Why should a patient be tested for the presence of ANCA?

ANCA are markers for various vasculitic disorders including: -Wegeners granulomatosis -Microscopic polyangitis -Churg Strauss syndrome ANCA are markers for inflammatory bowel disease (IBD) including: -Crohn’s Disease -Ulcerative Colitis ANCA are present in hepatobilliary disorders such as: -Primary sclerosing cholangitis -Autoimmune hepatitis “ANCA help to differentiate various subtypes of vasculitis. cANCA is found preferentially in Wegener’s granulomatosis (small blood vessel vasculitis with respiratory tract involvement), while pANCA is found in Microscopic polyangitis and Churg-Strauss syndrome. ” “The levels (titers) of ANCA in patient serum are indicators of disease activity. They are therefore useful in predicting the disease progression and severity, and in monitoring the efficacy of treatment. Early detection of ANCA has therapeutic significance as it may lead to effective early treatment.”

What are neutrophils?

Neutrophils a type of white blood cell that constitute 60-75% of the total white blood cell population. The other major white blood cell is the lymphocyte which constitutes 20-45%. The remaining white blood cells (basophils, monocytes and eosinophils) together constitute less than 10%.

What are the organelles against which ANCA react?

ANCA react to various antigens of the neutrophils and are associated with vasculitis, inflammatory bowel disorders, autoimmune hepatitis, and primary sclerosing cholanagitis. The antigens are primarily associated with alpha granules in the cytoplasm of the neutrophils and monocytes.

What is the disease association of ANCA?

cANCA and pANCA are associated with vasculitis.

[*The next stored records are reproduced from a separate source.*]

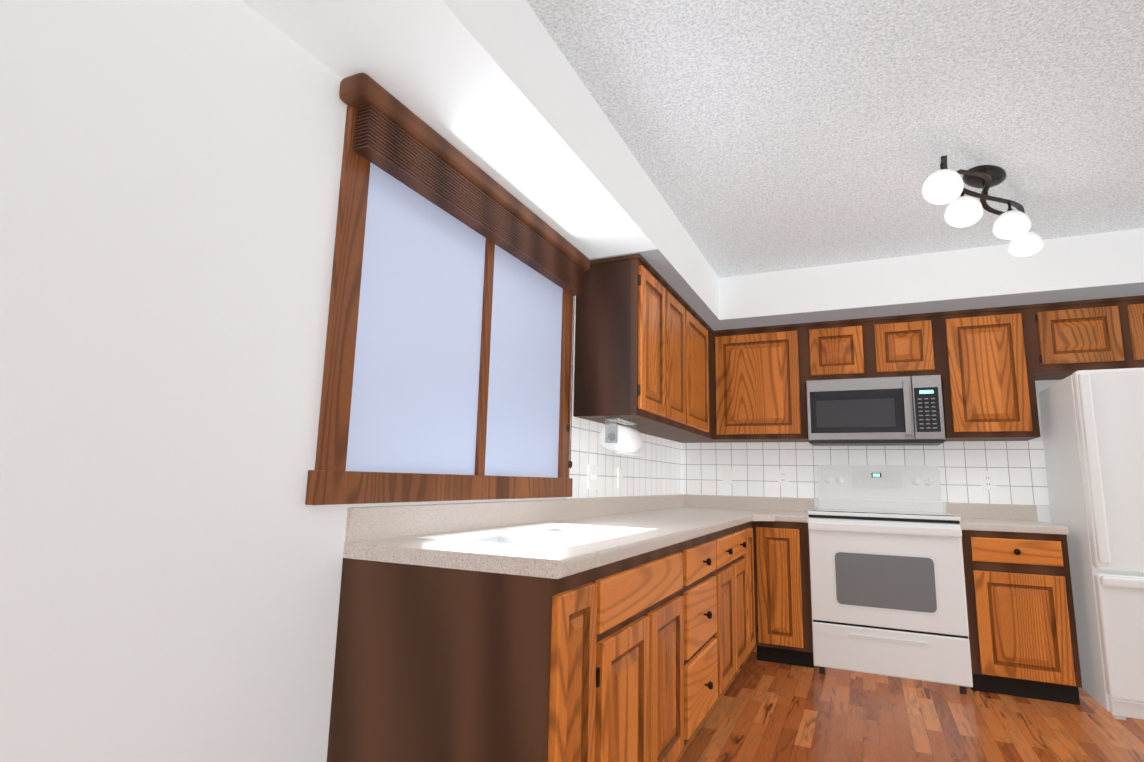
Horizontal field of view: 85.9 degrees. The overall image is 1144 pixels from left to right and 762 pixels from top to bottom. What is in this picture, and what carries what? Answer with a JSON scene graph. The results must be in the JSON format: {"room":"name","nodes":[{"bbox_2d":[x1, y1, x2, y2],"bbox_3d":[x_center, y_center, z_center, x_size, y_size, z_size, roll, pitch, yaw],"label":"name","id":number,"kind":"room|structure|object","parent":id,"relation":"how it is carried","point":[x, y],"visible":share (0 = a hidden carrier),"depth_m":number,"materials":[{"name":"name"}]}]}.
{"room":"kitchen","nodes":[
{"label":"kitchen","id":0,"kind":"room"},
{"bbox_2d":[0,0,656,761],"bbox_3d":[-0.517,0.143,1.966,0.110,2.420,6.100,-3,-10,25],"label":"wall","id":1,"kind":"structure","parent":0,"point":[170,540],"depth_m":1.22,"materials":[{"name":"white paint"}]},
{"bbox_2d":[305,73,589,504],"bbox_3d":[-0.287,-0.149,2.245,0.095,1.147,1.525,-3,-10,25],"label":"window","id":2,"kind":"structure","parent":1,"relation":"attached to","point":[457,283],"depth_m":1.98,"materials":[{"name":"brown wood"}]},
{"bbox_2d":[345,495,682,540],"bbox_3d":[0.120,0.639,3.116,0.020,0.090,3.348,-3,-10,25],"label":"backsplash","id":3,"kind":"structure","parent":1,"relation":"attached to","point":[362,523],"depth_m":2.14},
{"bbox_2d":[573,253,670,428],"bbox_3d":[0.257,-0.186,3.126,0.338,0.771,0.420,-3,-10,25],"label":"upper cabinet","id":4,"kind":"object","parent":1,"relation":"attached to","point":[622,366],"depth_m":2.95,"materials":[{"name":"brown wood"}]},
{"bbox_2d":[600,418,642,455],"bbox_3d":[0.249,0.284,3.083,0.128,0.167,0.292,-3,-10,25],"label":"paper towel holder","id":5,"kind":"object","parent":4,"relation":"hanging from","point":[615,436],"visible":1,"depth_m":2.98,"materials":[{"name":"white paper"}]},
{"bbox_2d":[569,416,684,498],"bbox_3d":[0.409,0.509,3.765,0.006,0.387,1.950,-3,-10,25],"label":"tile backsplash","id":6,"kind":"structure","parent":1,"relation":"attached to","point":[661,466],"depth_m":3.54,"materials":[{"name":"white tile"}]},
{"bbox_2d":[588,465,597,488],"bbox_3d":[0.109,0.485,3.100,0.012,0.116,0.115,-3,-10,25],"label":"outlet","id":7,"kind":"object","parent":6,"relation":"attached to","point":[592,470],"depth_m":3.09,"materials":[{"name":"white plastic"}]},
{"bbox_2d":[618,467,622,487],"bbox_3d":[0.273,0.544,3.449,0.007,0.116,0.070,-3,-10,25],"label":"outlet","id":8,"kind":"object","parent":6,"relation":"attached to","point":[620,470],"depth_m":3.44,"materials":[{"name":"white plastic"}]},
{"bbox_2d":[637,287,690,432],"bbox_3d":[0.432,-0.122,3.494,0.338,0.771,0.405,-3,-10,25],"label":"upper cabinet","id":9,"kind":"object","parent":1,"relation":"attached to","point":[680,309],"depth_m":3.51,"materials":[{"name":"brown wood"}]},
{"bbox_2d":[644,308,710,440],"bbox_3d":[0.641,-0.046,3.932,0.338,0.771,0.577,-3,-10,25],"label":"upper cabinet","id":10,"kind":"object","parent":1,"relation":"attached to","point":[700,330],"depth_m":3.95,"materials":[{"name":"brown wood"}]},
{"bbox_2d":[526,0,1143,277],"bbox_3d":[1.738,-1.208,1.126,5.030,0.080,6.320,-3,-10,25],"label":"ceiling","id":11,"kind":"structure","parent":0,"point":[760,136],"depth_m":2.27,"materials":[{"name":"white paint"}]},
{"bbox_2d":[241,0,1143,330],"bbox_3d":[1.145,-0.991,1.371,3.506,0.293,6.096,-3,-10,25],"label":"soffit","id":12,"kind":"structure","parent":11,"relation":"attached to","point":[497,91],"depth_m":2.31,"materials":[{"name":"white paint"}]},
{"bbox_2d":[922,155,1043,256],"bbox_3d":[1.800,-0.781,2.667,1.018,0.262,0.197,7,-11,-33],"label":"spotlight fixture","id":13,"kind":"object","parent":11,"relation":"attached to","point":[944,184],"visible":1,"depth_m":2.65,"materials":[{"name":"white glass"}]},
{"bbox_2d":[681,380,1060,522],"bbox_3d":[3.028,0.506,3.696,5.030,2.420,0.110,-3,-10,25],"label":"wall","id":14,"kind":"structure","parent":0,"point":[1043,514],"depth_m":3.76,"materials":[{"name":"white paint"}]},
{"bbox_2d":[715,323,808,442],"bbox_3d":[1.328,0.034,4.328,0.605,0.771,0.348,-3,-10,25],"label":"upper cabinet","id":15,"kind":"object","parent":14,"relation":"attached to","point":[761,372],"depth_m":4.16,"materials":[{"name":"brown wood"}]},
{"bbox_2d":[803,318,874,380],"bbox_3d":[1.785,-0.175,4.146,0.395,0.396,0.348,-3,-10,25],"label":"upper cabinet","id":16,"kind":"object","parent":14,"relation":"attached to","point":[839,349],"depth_m":3.99,"materials":[{"name":"brown wood"}]},
{"bbox_2d":[683,495,1037,520],"bbox_3d":[1.812,0.844,4.141,2.156,0.090,0.020,-3,-10,25],"label":"backsplash","id":17,"kind":"structure","parent":14,"relation":"attached to","point":[801,505],"depth_m":4.23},
{"bbox_2d":[685,441,1049,505],"bbox_3d":[2.208,0.589,4.004,3.053,0.387,0.007,-3,-10,25],"label":"tile backsplash","id":18,"kind":"structure","parent":14,"relation":"attached to","point":[1018,467],"depth_m":4.12,"materials":[{"name":"white tile"}]},
{"bbox_2d":[778,469,788,485],"bbox_3d":[1.485,0.679,4.323,0.070,0.116,0.007,-3,-10,25],"label":"outlet","id":19,"kind":"object","parent":18,"relation":"attached to","point":[782,473],"depth_m":4.32,"materials":[{"name":"white plastic"}]},
{"bbox_2d":[981,472,994,490],"bbox_3d":[2.580,0.621,3.812,0.070,0.116,0.007,-3,-10,25],"label":"outlet","id":20,"kind":"object","parent":18,"relation":"attached to","point":[987,481],"depth_m":3.81,"materials":[{"name":"white plastic"}]},
{"bbox_2d":[871,312,946,377],"bbox_3d":[2.140,-0.194,3.980,0.390,0.396,0.348,-3,-10,25],"label":"upper cabinet","id":21,"kind":"object","parent":14,"relation":"attached to","point":[912,344],"depth_m":3.82,"materials":[{"name":"brown wood"}]},
{"bbox_2d":[806,375,944,445],"bbox_3d":[1.933,0.207,3.958,0.756,0.407,0.436,-3,-10,25],"label":"microwave","id":22,"kind":"object","parent":21,"relation":"attached to","point":[895,411],"visible":1,"depth_m":3.79,"materials":[{"name":"silver metal"}]},
{"bbox_2d":[941,305,1039,440],"bbox_3d":[2.519,-0.029,3.772,0.455,0.771,0.348,-3,-10,25],"label":"upper cabinet","id":23,"kind":"object","parent":14,"relation":"attached to","point":[989,388],"depth_m":3.61,"materials":[{"name":"brown wood"}]},
{"bbox_2d":[1031,297,1134,379],"bbox_3d":[2.921,-0.233,3.615,0.426,0.400,0.348,-3,-10,25],"label":"upper cabinet","id":24,"kind":"object","parent":14,"relation":"attached to","point":[1071,337],"depth_m":3.46,"materials":[{"name":"brown wood"}]},
{"bbox_2d":[1127,295,1143,367],"bbox_3d":[3.326,-0.254,3.427,0.467,0.400,0.348,-3,-10,25],"label":"upper cabinet","id":25,"kind":"object","parent":14,"relation":"attached to","point":[1135,304],"depth_m":3.35,"materials":[{"name":"brown wood"}]},
{"bbox_2d":[674,645,1143,761],"bbox_3d":[1.043,1.278,1.026,3.620,0.050,6.320,-3,-10,25],"label":"floor","id":26,"kind":"structure","parent":0,"point":[762,711],"depth_m":2.77,"materials":[{"name":"laminate"}]},
{"bbox_2d":[327,553,606,761],"bbox_3d":[-0.277,0.880,1.519,0.628,0.835,0.235,-3,-10,25],"label":"base cabinet","id":27,"kind":"object","parent":26,"relation":"on","point":[436,661],"depth_m":1.44,"materials":[{"name":"brown wood"}]},
{"bbox_2d":[343,505,807,572],"bbox_3d":[0.532,0.682,2.913,0.933,0.040,3.348,-3,-10,25],"label":"countertop","id":28,"kind":"structure","parent":27,"relation":"on","point":[570,550],"depth_m":1.91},
{"bbox_2d":[603,573,690,761],"bbox_3d":[-0.056,1.033,1.976,0.628,0.690,0.865,-3,-10,25],"label":"base cabinet","id":29,"kind":"object","parent":26,"relation":"on","point":[621,629],"depth_m":1.87,"materials":[{"name":"brown wood"}]},
{"bbox_2d":[647,529,722,735],"bbox_3d":[0.250,1.072,2.625,0.628,0.835,0.565,-3,-10,25],"label":"base cabinet","id":30,"kind":"object","parent":26,"relation":"on","point":[699,557],"depth_m":2.48,"materials":[{"name":"brown wood"}]},
{"bbox_2d":[719,525,738,689],"bbox_3d":[0.451,1.145,3.049,0.628,0.835,0.385,-3,-10,25],"label":"base cabinet","id":31,"kind":"object","parent":26,"relation":"on","point":[730,554],"depth_m":3.02,"materials":[{"name":"brown wood"}]},
{"bbox_2d":[735,521,750,666],"bbox_3d":[0.615,1.205,3.393,0.628,0.835,0.386,-3,-10,25],"label":"base cabinet","id":32,"kind":"object","parent":26,"relation":"on","point":[743,530],"depth_m":3.37,"materials":[{"name":"brown wood"}]},
{"bbox_2d":[751,517,758,659],"bbox_3d":[0.748,1.253,3.671,0.628,0.835,0.239,-3,-10,25],"label":"base cabinet","id":33,"kind":"object","parent":26,"relation":"on","point":[754,572],"depth_m":3.68,"materials":[{"name":"brown wood"}]},
{"bbox_2d":[755,517,814,667],"bbox_3d":[1.375,1.309,3.928,0.325,0.835,0.628,-3,-10,25],"label":"base cabinet","id":34,"kind":"object","parent":26,"relation":"on","point":[785,608],"depth_m":3.65,"materials":[{"name":"brown wood"}]},
{"bbox_2d":[807,465,972,694],"bbox_3d":[1.845,1.095,3.655,0.767,1.190,0.725,-3,-10,25],"label":"range","id":35,"kind":"object","parent":26,"relation":"on","point":[888,589],"visible":1,"depth_m":3.38,"materials":[{"name":"white metal"}]},
{"bbox_2d":[962,529,1081,704],"bbox_3d":[2.434,1.253,3.433,0.461,0.835,0.628,-3,-10,25],"label":"base cabinet","id":36,"kind":"object","parent":26,"relation":"on","point":[1023,641],"depth_m":3.16,"materials":[{"name":"brown wood"}]},
{"bbox_2d":[960,517,1068,532],"bbox_3d":[2.444,0.820,3.498,0.466,0.040,0.638,-3,-10,25],"label":"countertop","id":37,"kind":"structure","parent":36,"relation":"on","point":[965,522],"depth_m":3.28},
{"bbox_2d":[1039,368,1143,719],"bbox_3d":[3.001,0.788,3.107,0.756,1.673,0.795,-3,-10,25],"label":"refrigerator","id":38,"kind":"object","parent":26,"relation":"on","point":[1092,421],"visible":0.98,"depth_m":2.98,"materials":[{"name":"white metal"}]}
]}

Atypical pANCA is associated with IBD, primarily with ulcerative colitis.

What is vasculitis?

Vasculitis is inflammation of blood vessels affecting small, medium and large blood vessels. The commonly affected area of the body is skin (cutaneous vasculitis), however, it may also affect other organs such as kidney, lungs, etc. (systemic vasculitis).

What are the symptoms of vasculitis?

Cutaneous vasculitis causes a skin rash, papules and pain. Systemic vasculitis may cause general symptoms such as not feeling well, weight loss, and joint pain.” -Any organ may be affected by vasculitis. When kidney is involved, blood and protein may appear in the urine. -Weakness and numbness of the hands and feet may be caused by inflammation of blood vessels. -Abdominal pain and bleeding. -Vasculitis affecting the myocardium may result in symptoms similar to a heart attack. In the brain, vasculitis may cause a stroke.

How is vasculitis diagnosed?

Initial screening of suspected vasculitis patients is performed by laboratory testing for ANCA by IFA in patient sera. In addition, the following may be observed: -Erythrocyte sedimentation rate (ESR) is generally elevated. -Complete Blood Count will often show anemia, elevated white cell and platelet counts. -Urinalysis to screen for kidney involvement. Kidney biopsies are helpful if there are indications of kidney involvement. -Angiograms can help diagnose vasculitis affecting large blood vessels.

What is the pathophysiological significance of ANCA testing?

The close association between ANCA levels in serum and disease activity suggests a patho-physiological role for ANCA.

What is the clinical significance of testing for the presence of both cANCA and pANCA?

cANCA are predominantly present in patients with Wegener’s granulomatosis, whereas pANCA are predominantly present in patients with Microscopic polyangitis and Churg-Strauss syndrome.

Is it necessary to always test patient sera on both the formalin and ethanol fixed neutrophils?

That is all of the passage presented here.